This piece was kindly submitted by a friend of mine who I regularly discuss all things exercise and nutrition with. I thought you may enjoy his take on current fat loss diet trends. He is without doubt a twisted genius. If you are into your exercise nutrition then you should find this a very interesting read.
DISCLAIMER: You may or may not agree with any or all of the following, but I definitely don’t care.
OK, let’s start at the beginning. Say you’re doing a diet routine out of FLEX magazine. This means that it’s pretty much a derivation of what I’ll call the “old skool” bodybuilder approach to fat loss. Now, on the one hand this is tried-and-tested methodology. The way sh*t got done by bodybuilders (BBs) looking to get stage-ready, and the way that sh*t still gets done today by many. The simple fact is that this approach has been run so f*cking often that every last inside-out piece of it is understood.
BUT – and this is important – THAT DOESN’T MEAN THAT THIS METHOD ISNT OUTMODED IN MANY WAYS. No-one is saying “that won’t work”, because it’s worked many, many times. What many are now saying is that it doesn’t need to go down like that.
So let’s look at the key tenets of this typical approach I’m talking about (NB this is generic, not specific)
– Eat every few hours. Small, pre-prepped meals on a tight schedule.
– High protein, moderate carb, moderate fat (carbs tend to be varied depending on training / rest days)
– Protein tends to be lean; carbs tend to be low-GI, fat tends to be mono/poly unsaturated
– Carbs may well be tapered; carby breakfast / reducing from there
– Emphasis is steadfastly on clean eating, “cheating” is few and far between and usually only comes in at the end of the cutting cycle
– Weight training replaces intensity with volume the longer the diet progresses
– Steady-state cardio is a big part of the approach; the amount is usually inverse to the amount of body fat left to lose (the closer to the end goal, the more the cardio load)
– Similarly, use of stimulants/fat burners is typical and inversely proportional to the amount of fat left to lose
So what’s the basis on which this kind of approach is effective? Because, as I’ve said above, you can’t just come out and say “diets like that are BS”, because they’ve been used for ages and are still used today. But think on the following:
1. This diet is designed to take you TO A POINT THAT YOU’RE NOT SUPPOSED TO SUSTAIN. This is a huge aspect that many people don’t take into account. This isn’t a diet that gets you to 8% bodyfat and keeps you there, not unless you’re a masochist / freak show. The diet works because of a few key factors which bite in the short-term but don’t tend to work so well in the long run.
The fundamental principle is predicated on energy input / output. As you go through an approach which is constructed like this, your metabolism takes a nosedive and continues to drop. Thus, you have to work harder to keep your fat loss going:
– More weight-training volume
– More cardio
– More stimulants
– Lower daily calories
– Occasional cheat meal if fat loss stalls (accompanied by increase in cardio / work volume)
– Other certain drugs also help
This means that the diet works for an “endgame”, but is pretty naff when it comes to everyday life. Diets like this are one of the prime reasons (in my opinion) why cutting and bulking are an everyday part of a bodybuilder’s psyche. Because this method of fat loss effectively involves a game of “what time is it Mr Wolf” with your metabolism. Eventually it gets you; the trick is bringing the whole thing to a peak when you have to get on stage. (Hence the reason people talk about “peaking”. In my opinion this is inappropriate and actually “breaking point” would be better).

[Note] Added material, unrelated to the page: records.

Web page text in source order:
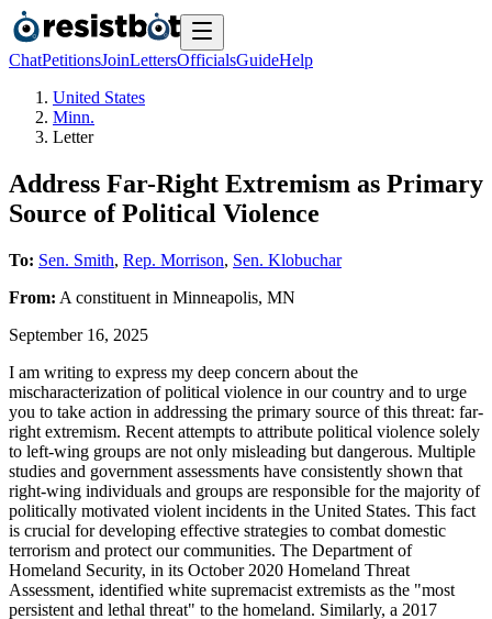
ChatPetitionsJoinLettersOfficialsGuideHelp
United States
Minn.
Letter
Address Far-Right Extremism as Primary
Source of Political Violence
To: Sen. Smith, Rep. Morrison, Sen. Klobuchar
From: A constituent in Minneapolis, MN
September 16, 2025
I am writing to express my deep concern about the
mischaracterization of political violence in our country and to urge
you to take action in addressing the primary source of this threat: far-
right extremism. Recent attempts to attribute political violence solely
to left-wing groups are not only misleading but dangerous. Multiple
studies and government assessments have consistently shown that
right-wing individuals and groups are responsible for the majority of
politically motivated violent incidents in the United States. This fact
is crucial for developing effective strategies to combat domestic
terrorism and protect our communities. The Department of
Homeland Security, in its October 2020 Homeland Threat
Assessment, identified white supremacist extremists as the "most
persistent and lethal threat" to the homeland. Similarly, a 2017

2. Cutting in this way is psychologically a full-time pursuit. It’s very hard to prioritise anything else or do anything else. This is also why the lifestyle is so addictive; it’s just so absorbing in terms of everyday life. This is absolutely fantastic for some people, who really seek out that level of dedication to something and make it their all. It’s also therefore abhorrent to many others who can’t even fathom that level of immersion. Personally, I couldn’t do it. Not because I literally couldn’t do it; because I literally wouldn’t want to.
3. The basis for eating in such a regimented fashion (i.e. 6 small meals a day) is not physiological. It’s a brutally effective control mechanism which is perfect for the diet. It’s been pretty much proven beyond doubt now that small, frequent meals have jack-all impact on metabolic rate. Bodybuilders know this, but many don’t care. Why not? Because making food such a focus of the diet, and establishing such a regimented pattern of eating, makes the whole thing much more controllable. It’s a tried-and-tested, powerful mental hook. If you’re never thinking more than a couple of hours ahead, you’re not going to wander off too far (mentally or otherwise).
4. Similar to this point re: meal frequency, a lot of the other tenets of the diet approach are simply not relevant (or even optimal) in physical terms. In the overall context of massive regimentation of calories in / calories out (characterised by keeping this balance on the negative by reducing food intake over time and increasing workload as your body becomes more and more efficient at operating under these conditions), the various other aspects of these diets that you see are pretty fu*king irrelevant when it comes down to it. You basically beat your bodyfat into submission in a well-planned, systematic way.
Summary: diets like this are a war of meticulous attrition. It’s precisely because of this that they’re so favoured by bodybuilders. They squeeze your bodyfat into a corner it cannot get out of, in a regimented, controlled way. They’re not fun, or glamorous. You win because you’re relentless. Your victory is predictable if you do what’s asked of you. But this doesn’t make it the best or only way to win.
So what else is there?
BB style diets for the everyday person
Many alternative approaches to the “old skool” method above have been borne out of trying to take what works from regimes like that and making them less onerous. This – one might argue – is a complete and utter paradox, because it’s the level of onerous commitment which makes the diet work in the first place.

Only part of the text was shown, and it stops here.